Once upon a time, there was a young technical writer who dwelled in an elegant cubicle with high, noise-baffling walls. He was handsome and clever, beloved by engineers and product managers throughout the Valley, and could write like the wind itself.
One dark winter’s evening just before close of business, an ancient crone came tottering over to his desk. In her arms she clutched a tattered collection of printouts of the DR DOS 3.31 manual. “Please, young sir,” the crone asked, “could you trouble yourself to help me edit this poor old woman’s manuscript?”
The young technical writer laughed and refused. “I am far too busy to help the likes of you,” he said, by which he meant too busy reading Reddit. “Begone!”
Once more the crone asked the young man for help with her edits, taking care to warn him that things were not always what they seemed on the surface… and once more the young man refused to help her.
BAMF! With a flash of light and an acrid whiff of toner, the crone’s disguise fell away, revealing her true form: the Goddess of Technical Writing herself.
The young man fell onto his knees, begging forgiveness and sobbing, but it was too little, too late. The Goddess faded away, but not before spitting out her most venomous curse: “May all your software manuals forever be written in TWiki!”
So if you’re an unlucky person, you might find yourself stuck with a pile of technical documentation in TWiki or some other baroque “enterprise” wiki. If so, here’s a hacky recipe for getting yourself unstuck.
View a rendered wiki page and select the content div out of the HTML, saving each page as an HTML snippet. In TWiki or Foswiki, the content div typically has an ID of
patternMainContents. For a small number of pages, you can use your browser’s element inspector to help you copy and paste the content.

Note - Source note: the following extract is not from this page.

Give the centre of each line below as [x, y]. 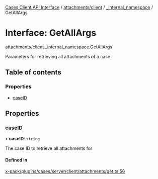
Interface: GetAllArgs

For a large number of pages, you can try automating this process with curl and some custom script that strips off everything that isn’t the content div.
Run all resulting HTML snippets through
Download and install pandoc.
Run all tidied HTML snippets through pandoc, converting them to Markdown, RST, or the output format of your choice.
The main takeaway is that you don’t want to mess with parsing the horrible native wiki format. Let the wiki do its thing and just get the resulting HTML — that’s something you can work with.